I recognize that He was there the nights I waited outside of the bathroom for my mother to wake up out of her high, sitting with me so I wasn’t alone.  He was there when my great-grandmother saved my life, opening up her front door and working tirelessly to give me stability, while also not giving up on my mother, her first grandchild. She was doing His work in my life. 

He was there the day I left for college, giving me the most normal years I had ever felt up to that point. When my then fiance walked out the door six months before our wedding, triggering every feeling of worthlessness I had ever known, though it was crushing, God was there pushing him out the door, knowing that was not my plan. He was there in the dark moments, full of unbearable anxiety where I was certain this life was too painful to live. 

He gave me the gift of allowing me to rewrite my own story as a mother, giving birth to a beautiful little girl named Ella Rose—the little girl I had always dreamt about, but almost lost hope in having.  He was there telling me my mother’s story wasn’t my story.

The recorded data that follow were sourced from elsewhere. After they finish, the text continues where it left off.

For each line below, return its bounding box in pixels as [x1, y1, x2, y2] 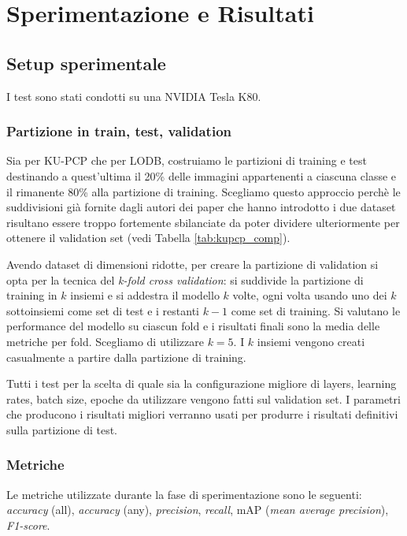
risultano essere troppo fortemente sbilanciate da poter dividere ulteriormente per [6, 214, 400, 230]
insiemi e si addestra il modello [70, 287, 220, 303]
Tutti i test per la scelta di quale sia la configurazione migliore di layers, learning [6, 375, 397, 392]
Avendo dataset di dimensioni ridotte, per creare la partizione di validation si [6, 255, 379, 272]
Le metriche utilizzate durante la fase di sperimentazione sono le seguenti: [6, 486, 362, 502]
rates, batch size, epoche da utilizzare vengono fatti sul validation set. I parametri [6, 390, 401, 407]
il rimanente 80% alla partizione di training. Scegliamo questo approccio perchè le [6, 183, 401, 199]
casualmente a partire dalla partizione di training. [6, 348, 246, 365]
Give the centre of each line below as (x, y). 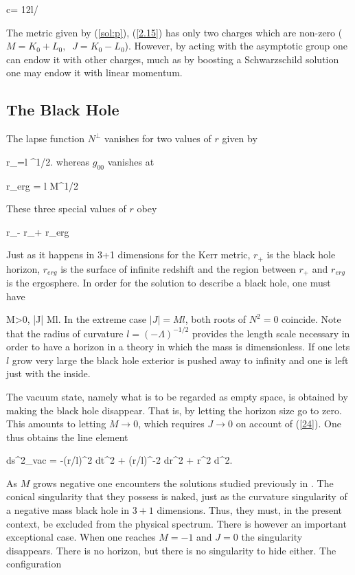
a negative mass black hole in (68, 510)
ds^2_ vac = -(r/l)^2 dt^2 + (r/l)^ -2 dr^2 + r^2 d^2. (119, 460)
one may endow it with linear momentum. (94, 72)
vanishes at (131, 161)
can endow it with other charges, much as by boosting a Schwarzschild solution (173, 59)
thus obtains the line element (67, 437)
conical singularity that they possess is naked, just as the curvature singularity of (177, 496)
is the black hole (301, 255)
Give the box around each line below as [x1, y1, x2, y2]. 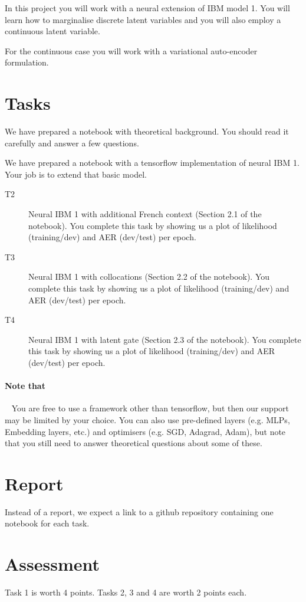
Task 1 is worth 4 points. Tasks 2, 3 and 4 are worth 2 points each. [5, 586, 247, 598]
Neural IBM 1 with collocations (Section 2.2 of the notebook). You [28, 270, 270, 283]
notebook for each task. [5, 517, 90, 529]
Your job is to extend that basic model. [5, 168, 147, 180]
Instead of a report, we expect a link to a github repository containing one [5, 505, 274, 518]
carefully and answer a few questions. [5, 136, 139, 149]
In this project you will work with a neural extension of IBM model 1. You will [5, 2, 290, 14]
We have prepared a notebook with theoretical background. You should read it [5, 125, 289, 138]
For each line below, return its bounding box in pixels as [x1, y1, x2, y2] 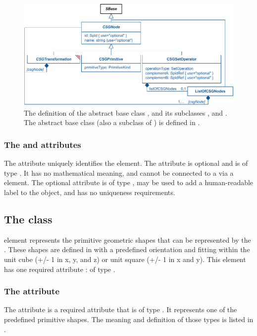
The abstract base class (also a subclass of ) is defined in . [24, 117, 200, 128]
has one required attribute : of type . [4, 264, 115, 274]
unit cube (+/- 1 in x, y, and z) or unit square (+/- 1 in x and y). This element [4, 254, 246, 264]
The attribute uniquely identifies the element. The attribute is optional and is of [4, 158, 248, 168]
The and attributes [4, 138, 81, 150]
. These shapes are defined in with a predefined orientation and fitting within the [4, 244, 250, 255]
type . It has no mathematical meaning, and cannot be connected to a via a [4, 167, 234, 178]
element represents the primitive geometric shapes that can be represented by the [4, 234, 251, 245]
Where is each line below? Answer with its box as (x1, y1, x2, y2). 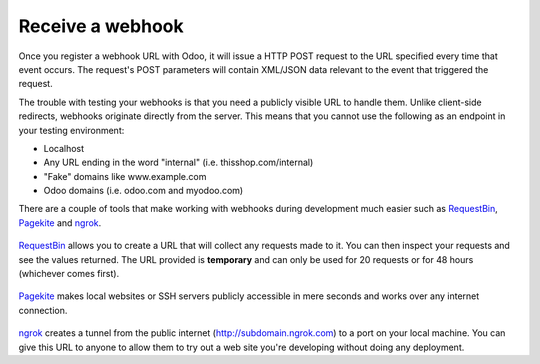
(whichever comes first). (18, 268, 120, 280)
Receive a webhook (18, 15, 184, 37)
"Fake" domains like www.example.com (43, 170, 207, 182)
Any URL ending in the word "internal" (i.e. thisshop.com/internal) (43, 156, 314, 169)
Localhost (43, 142, 85, 154)
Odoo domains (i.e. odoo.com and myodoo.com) (43, 185, 244, 197)
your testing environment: (18, 124, 125, 136)
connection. (18, 304, 68, 316)

My husband and I were countries apart during a deployment when we fell to our knees after losing our second pregnancy, again triggering overwhelming feelings that this life was too much to bear at times. Although this was one of the greatest heartbreaks I’ve ever known, this time I knew we were not alone. Clinging to my faith with all I had, He was there as we struggled to conceive our third child, falling so short on hope that we would have the family we dreamt about.

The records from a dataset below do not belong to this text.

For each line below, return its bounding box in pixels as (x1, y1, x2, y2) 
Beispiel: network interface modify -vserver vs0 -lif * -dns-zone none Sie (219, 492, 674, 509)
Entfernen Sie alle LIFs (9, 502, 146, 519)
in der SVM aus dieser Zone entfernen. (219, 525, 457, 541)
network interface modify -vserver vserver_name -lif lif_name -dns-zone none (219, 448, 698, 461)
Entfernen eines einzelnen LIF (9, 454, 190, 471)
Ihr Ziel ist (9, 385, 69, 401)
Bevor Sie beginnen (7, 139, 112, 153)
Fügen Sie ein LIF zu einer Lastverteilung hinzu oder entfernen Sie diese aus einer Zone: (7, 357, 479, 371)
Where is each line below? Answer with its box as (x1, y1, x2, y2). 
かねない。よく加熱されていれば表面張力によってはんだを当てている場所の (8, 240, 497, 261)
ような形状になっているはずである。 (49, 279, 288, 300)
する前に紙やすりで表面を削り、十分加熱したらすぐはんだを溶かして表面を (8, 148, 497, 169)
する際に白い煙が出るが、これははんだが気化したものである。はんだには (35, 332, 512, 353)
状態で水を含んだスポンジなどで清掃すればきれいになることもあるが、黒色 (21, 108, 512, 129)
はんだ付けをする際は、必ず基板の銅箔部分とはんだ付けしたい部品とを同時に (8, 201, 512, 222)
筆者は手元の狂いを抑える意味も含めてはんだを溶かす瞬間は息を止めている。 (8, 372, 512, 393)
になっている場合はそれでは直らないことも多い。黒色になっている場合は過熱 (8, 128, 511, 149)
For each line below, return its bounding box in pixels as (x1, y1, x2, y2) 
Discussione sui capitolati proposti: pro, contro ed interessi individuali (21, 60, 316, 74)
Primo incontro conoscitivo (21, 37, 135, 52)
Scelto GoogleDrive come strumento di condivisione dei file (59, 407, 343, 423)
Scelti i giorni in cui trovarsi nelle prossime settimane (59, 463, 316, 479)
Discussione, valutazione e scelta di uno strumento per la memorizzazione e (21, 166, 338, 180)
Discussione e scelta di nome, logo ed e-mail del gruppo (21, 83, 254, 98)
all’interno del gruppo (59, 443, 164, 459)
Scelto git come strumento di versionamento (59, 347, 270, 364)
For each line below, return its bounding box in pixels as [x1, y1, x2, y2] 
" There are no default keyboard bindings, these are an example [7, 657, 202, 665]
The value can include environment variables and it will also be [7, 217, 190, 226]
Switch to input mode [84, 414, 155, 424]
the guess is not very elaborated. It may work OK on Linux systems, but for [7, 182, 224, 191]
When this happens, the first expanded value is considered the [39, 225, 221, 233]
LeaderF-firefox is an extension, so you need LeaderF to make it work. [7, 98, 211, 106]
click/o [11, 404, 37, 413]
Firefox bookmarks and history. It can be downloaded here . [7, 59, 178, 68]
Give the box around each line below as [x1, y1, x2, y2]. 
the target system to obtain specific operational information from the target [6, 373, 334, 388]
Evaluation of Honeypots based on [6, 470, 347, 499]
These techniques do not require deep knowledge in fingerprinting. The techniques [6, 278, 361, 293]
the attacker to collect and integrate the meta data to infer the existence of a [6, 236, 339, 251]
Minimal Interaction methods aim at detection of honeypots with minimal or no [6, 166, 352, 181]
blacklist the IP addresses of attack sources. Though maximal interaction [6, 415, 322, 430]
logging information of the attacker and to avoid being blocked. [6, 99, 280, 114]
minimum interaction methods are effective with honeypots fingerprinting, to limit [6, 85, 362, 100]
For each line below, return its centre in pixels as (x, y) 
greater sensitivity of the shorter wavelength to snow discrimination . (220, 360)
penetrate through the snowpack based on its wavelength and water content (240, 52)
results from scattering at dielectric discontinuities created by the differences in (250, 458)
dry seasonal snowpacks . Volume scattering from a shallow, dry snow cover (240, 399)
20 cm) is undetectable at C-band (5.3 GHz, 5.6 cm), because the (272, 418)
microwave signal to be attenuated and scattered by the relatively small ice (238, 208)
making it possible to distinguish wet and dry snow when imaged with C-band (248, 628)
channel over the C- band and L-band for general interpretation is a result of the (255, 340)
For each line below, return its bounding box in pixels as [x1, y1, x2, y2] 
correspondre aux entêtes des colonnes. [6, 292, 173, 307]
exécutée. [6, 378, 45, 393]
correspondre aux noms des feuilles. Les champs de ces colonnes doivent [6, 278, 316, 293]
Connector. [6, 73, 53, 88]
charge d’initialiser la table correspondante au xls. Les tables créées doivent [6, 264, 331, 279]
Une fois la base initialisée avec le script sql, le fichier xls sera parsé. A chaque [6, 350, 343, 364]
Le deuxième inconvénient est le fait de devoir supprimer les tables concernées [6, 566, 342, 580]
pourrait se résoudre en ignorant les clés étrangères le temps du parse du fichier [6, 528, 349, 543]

God has a plan for my life. His plan was so clear as our rainbow baby, the most gentle, perfect, little boy was brought into this world. He has a plan for all of our lives. It can be so hard to see at times. God's plan is there to provide us with hope when the path feels too painful. His plan provides the miracles we need to become who He has always known we could be. 

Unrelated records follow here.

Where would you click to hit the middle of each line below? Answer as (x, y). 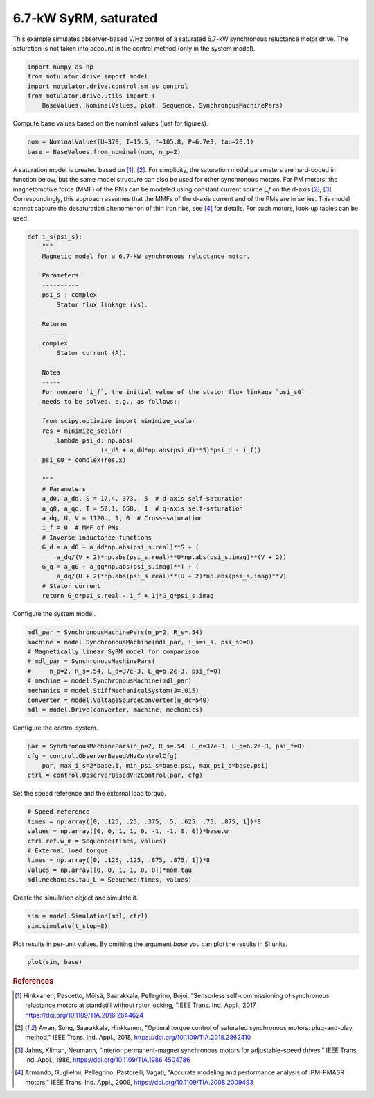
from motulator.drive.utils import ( (91, 96)
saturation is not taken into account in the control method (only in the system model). (134, 48)
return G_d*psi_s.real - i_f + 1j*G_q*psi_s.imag (128, 596)
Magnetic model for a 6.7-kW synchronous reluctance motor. (146, 256)
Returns (55, 324)
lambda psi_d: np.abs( (95, 440)
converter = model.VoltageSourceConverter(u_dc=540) (119, 700)
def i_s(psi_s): (55, 237)
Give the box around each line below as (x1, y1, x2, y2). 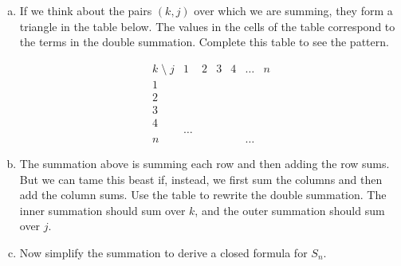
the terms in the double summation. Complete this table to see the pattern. (19, 33, 389, 50)
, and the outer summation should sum (195, 201, 385, 218)
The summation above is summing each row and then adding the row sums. (19, 155, 390, 171)
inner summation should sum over (19, 201, 186, 218)
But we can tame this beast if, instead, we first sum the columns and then (19, 170, 383, 187)
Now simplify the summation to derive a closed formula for (19, 244, 308, 260)
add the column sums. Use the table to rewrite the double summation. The (19, 186, 387, 203)
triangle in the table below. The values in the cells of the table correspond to (19, 18, 395, 34)
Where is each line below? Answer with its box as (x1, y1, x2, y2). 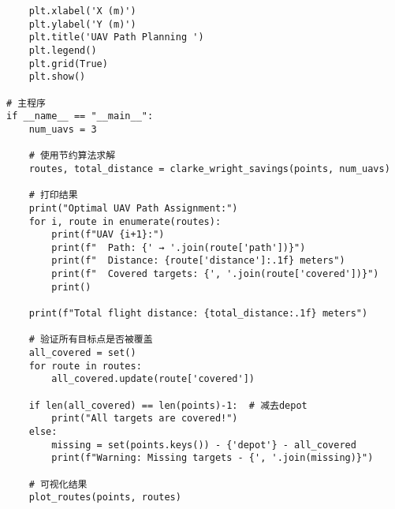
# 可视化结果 (28, 478, 88, 490)
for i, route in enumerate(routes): (28, 215, 222, 227)
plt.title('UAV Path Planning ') (28, 32, 204, 43)
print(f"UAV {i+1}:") (51, 229, 165, 241)
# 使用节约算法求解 (28, 150, 116, 162)
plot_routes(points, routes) (28, 492, 181, 503)
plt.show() (28, 71, 86, 83)
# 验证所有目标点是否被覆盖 (28, 334, 153, 346)
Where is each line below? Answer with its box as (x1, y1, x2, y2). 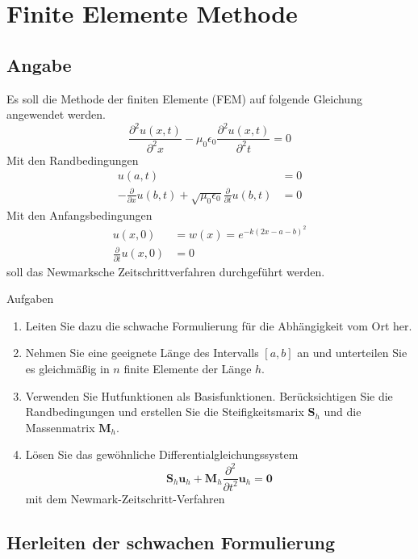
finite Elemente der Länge (123, 360, 252, 377)
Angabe (6, 52, 72, 77)
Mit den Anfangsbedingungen (6, 206, 153, 223)
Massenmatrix (25, 418, 95, 435)
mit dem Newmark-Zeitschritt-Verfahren (25, 490, 225, 506)
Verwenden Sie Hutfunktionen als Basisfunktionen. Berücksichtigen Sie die (25, 387, 393, 404)
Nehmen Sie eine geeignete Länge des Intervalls (25, 344, 259, 361)
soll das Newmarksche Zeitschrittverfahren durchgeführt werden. (6, 263, 325, 279)

His miraculous plan enabled Daniel to survive a lion's den. For David to defeat Goliath. His miraculous plan allowed me, a scared little girl full of trauma, to heal, have a beautiful family, and create a life so different than the one I knew. 

He knew I could handle the life he gave me, because He would be there with me each step of the way. The life of pain was preparing me for the beauty. He trusted me with the pain I was dealt with. He trusted I would take it and keep believing in His plan. He trusted I would turn the pain into empathy, into a life I could be proud of, leading the way through the relationships He blessed me with.

I feel His presence so often today when my battle with anxiety sneaks its way in. I feel His presence when my inner child sneaks up on me, trying to control her surroundings in fear. When He removes people from my life and I can’t understand the reasoning, I know it will make sense one day. I know I will get to another day and it will be better because He has proven that to me endlessly. 

At times I forget how much God and I have been through together. I forget the strength we have together and how far we’ve come from the little girl in the perfect dress, scared beyond belief and I feel the worry creep back in. But when I do, He reminds me. He reminds me this is the life I fought for, the life I am so worthy and deserving to have. The life I dreamt of having. This is His plan. 

We look for the big miracles, the life saving miracles, but sometimes it’s in day-to-day life we experience them. My miracle is my great-grandmother, my husband, my children, the chance at this life and to do it a different way than the one I saw.

I held my mother’s hand as she was taken off life support, finally making peace with her path in life, and the overwhelming impact it had on my own. I felt forgiveness, what she had always hoped for from me, and what I was finally ready to give her as I said goodbye.

And where was He then? Right beside me.